Steve Asmussen | Sarah Andrew

On his drive from Saratoga to Kentucky Downs Tuesday, Steve Asmussen stopped in every state he drove through and bought lottery tickets. Shocking that he didn't win.

Coming off one of the greatest week-and-a-half stretches in racing history, during which he won five Grade I races in Saratoga over nine days, Asmussen was this week's Green Group Guest of the Week on the TDN Writer's Room, presented by Keeneland. If that wasn't enough, two of his wins, Gunite in the GI Hopeful S. and Echo Zulu in the GI Spinaway S., came from the first crop of Gun Runner (Candy Ride {Arg}). Gun Runner, the 2017 Horse of the Year who was trained by Asmussen, is off to a sensational start at stud.

“Five Grade Is in nine calendar days, unbelievable,” said a jubilant Asmussen “We're blessed with the best horses in the world, but they just showed up when it mattered most. I was driving out of Saratoga yesterday, headed to Kentucky Downs for the races, and I could have got out and run around the car a couple of times. I was so excited. ”

While the horses have made Asmussen, sometimes Asmussen makes the horses. There's no better example of that than Max Player (Honor Code). An also-ran in May in the GIII Pimlico Special, he has since come back to win the GII Suburban S. and Saturday's GI Jockey Club Gold Cup. He is an example of a case when Asmussen went back to the drawing board, and it worked.  He said there were two keys to the process, not letting Max Player fall behind early in his races and not shipping him to a track on top of a race.

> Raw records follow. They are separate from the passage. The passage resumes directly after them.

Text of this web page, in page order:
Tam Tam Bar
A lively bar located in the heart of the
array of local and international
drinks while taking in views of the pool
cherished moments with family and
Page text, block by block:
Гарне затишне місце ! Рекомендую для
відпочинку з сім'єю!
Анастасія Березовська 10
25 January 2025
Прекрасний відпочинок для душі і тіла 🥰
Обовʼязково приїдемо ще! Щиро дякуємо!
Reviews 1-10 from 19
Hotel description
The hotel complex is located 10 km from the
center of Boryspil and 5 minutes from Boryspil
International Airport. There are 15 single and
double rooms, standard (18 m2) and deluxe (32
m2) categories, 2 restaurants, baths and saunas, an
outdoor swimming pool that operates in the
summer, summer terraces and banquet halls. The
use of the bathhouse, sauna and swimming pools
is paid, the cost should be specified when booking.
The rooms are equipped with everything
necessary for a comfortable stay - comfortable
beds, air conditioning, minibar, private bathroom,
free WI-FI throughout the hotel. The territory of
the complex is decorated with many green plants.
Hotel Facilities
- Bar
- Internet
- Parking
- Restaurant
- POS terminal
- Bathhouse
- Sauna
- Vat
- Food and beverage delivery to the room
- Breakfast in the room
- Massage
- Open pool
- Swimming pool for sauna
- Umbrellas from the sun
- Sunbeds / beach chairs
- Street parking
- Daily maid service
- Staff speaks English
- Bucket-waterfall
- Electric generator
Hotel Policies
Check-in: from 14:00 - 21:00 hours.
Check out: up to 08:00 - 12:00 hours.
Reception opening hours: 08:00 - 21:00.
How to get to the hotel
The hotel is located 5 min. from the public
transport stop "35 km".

“We felt he eliminated himself by not giving himself a chance getting away from the gate,” he said. “We took him back to the gate and pretty much started over.”

On the success of the Gun Runners, Asmussen said his offspring have the same mental attributes that the sire has, which goes a long way toward accounting for their success.

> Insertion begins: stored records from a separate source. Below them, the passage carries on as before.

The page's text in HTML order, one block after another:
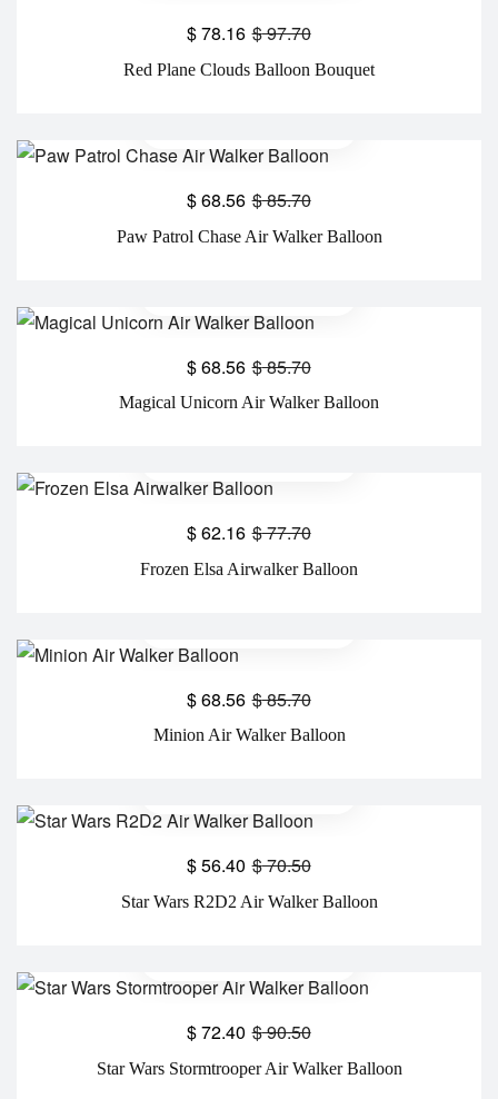
Red Plane Clouds Balloon Bouquet
$97.70
$78.16
Paw Patrol Chase Air Walker Balloon
$85.70
$68.56
Magical Unicorn Air Walker Balloon
$85.70
$68.56
Frozen Elsa Airwalker Balloon
$77.70
$62.16
Minion Air Walker Balloon
$85.70
$68.56
Star Wars R2D2 Air Walker Balloon
$70.50
$56.40
Star Wars Stormtrooper Air Walker Balloon
$90.50
$72.40
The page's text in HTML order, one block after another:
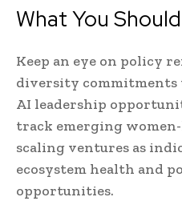
What You
Keep an eye on policy
diversity
AI leadership
track emerging
scaling ventures as
ecosystem health and
opportunities.
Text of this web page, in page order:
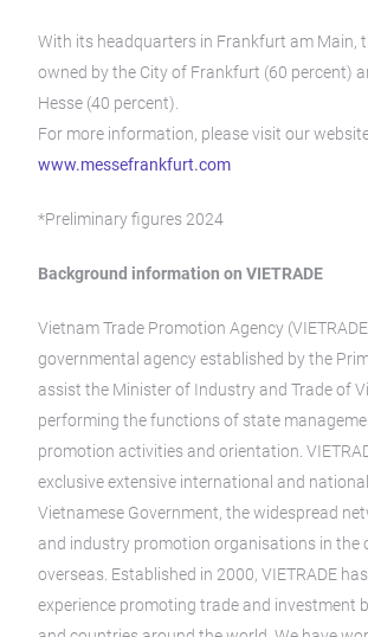
With its headquarters in Frankfurt am Main,
owned by the City of Frankfurt (60 percent)
Hesse (40 percent).
For more information, please visit our
www.messefrankfurt.com
*Preliminary figures 2024
Background information on VIETRADE
Vietnam Trade Promotion Agency
governmental agency established by the
assist the Minister of Industry and Trade of
performing the functions of state
promotion activities and orientation.
exclusive extensive international and
Vietnamese Government, the widespread
and industry promotion organisations in the
overseas. Established in 2000, VIETRADE
experience promoting trade and investment
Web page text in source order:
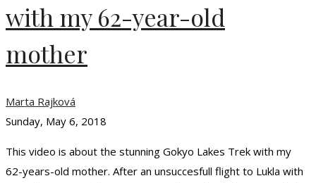
with my 62-year-old
mother
Marta Rajková
Sunday, May 6, 2018
This video is about the stunning Gokyo Lakes Trek with my
62-years-old mother. After an unsuccesfull flight to Lukla with
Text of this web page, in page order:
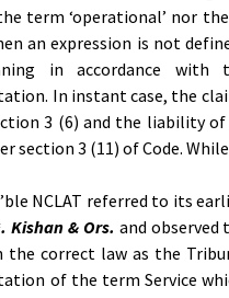
term ‘operational’ nor
an expression is not
in accordance with
In instant case, the
3 (6) and the liability
section 3 (11) of Code.
NCLAT referred to its
Kishan & Ors. and
the correct law as the
of the term Service
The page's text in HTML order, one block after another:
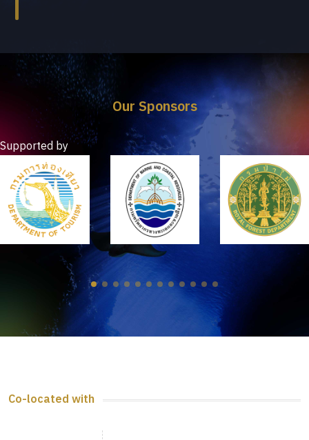
Our Sponsors
Co-located with
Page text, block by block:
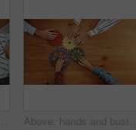
Business people, meeting or above with handshake for deal, introduction or partnership in office. Top view, employees or colleagues shaking hands with laptop or book for b2b or agreement in workplace Above, hands and business people with gears for collaboration, solution and support. Solidarity, employees or team building with space, synergy and problem solving with puzzle system in office
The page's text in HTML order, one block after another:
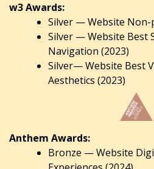
w3 Awards:
Silver — Website Non-
Silver — Website Best
Navigation (2023)
Silver— Website Best
Aesthetics (2023)
Anthem Awards:
Bronze — Website

“It's the state of their minds, the acceptance of what their job is,” Asmussen said. “Gunite is the greatest example of what we want in a racehorse. Good level of talent, learns from his lessons and improves. [Assistant trainer] Scott [Blasi] and I were talking about him Tuesday morning. He ate up, and just stood there like he was saying 'when are we putting on the tack? When do we go to the track?' Unbelievable.”

When asked who he believed were his best prospects for next year's GI Kentucky Derby, Asmussen mentioned two horses, Saratoga maiden winner Stellar Tap (Tapit) and Gun Town (Gun Runner). Both are being pointed for the GIII Iroquois S. Sept. 18 at Churchill Downs. Stellar Tap is the horse who gave Asmussen his 9,446h career win, which pushed him past Dale Baird for No. 1 of all-time.

“Long term, we're very excited about both,” he said.

Elsewhere on the show, which is also sponsored by West Point Thoroughbreds, Woodford Thoroughbreds, Spendthrift Farm and Legacy Bloodstock, the writers reviewed the GI Jockey Club Gold Cup day card at Saratoga and the sensational performances from a pair of allowance horses who both earned 114 Beyer numbers over the weekend, Flightline (Tapit) and this year's greatest rags-to-riches story, Baby Yoda (Prospective).

The latest on the Jorge Navarro-Jason Servis case was a hot topic among the writers. The government released more wiretaps this week that caught the two miscreants discussing performance-enhancing drugs, oftentimes drugs they didn't know the name of and didn't know what they were for, yet still gave them indiscriminately to their horses.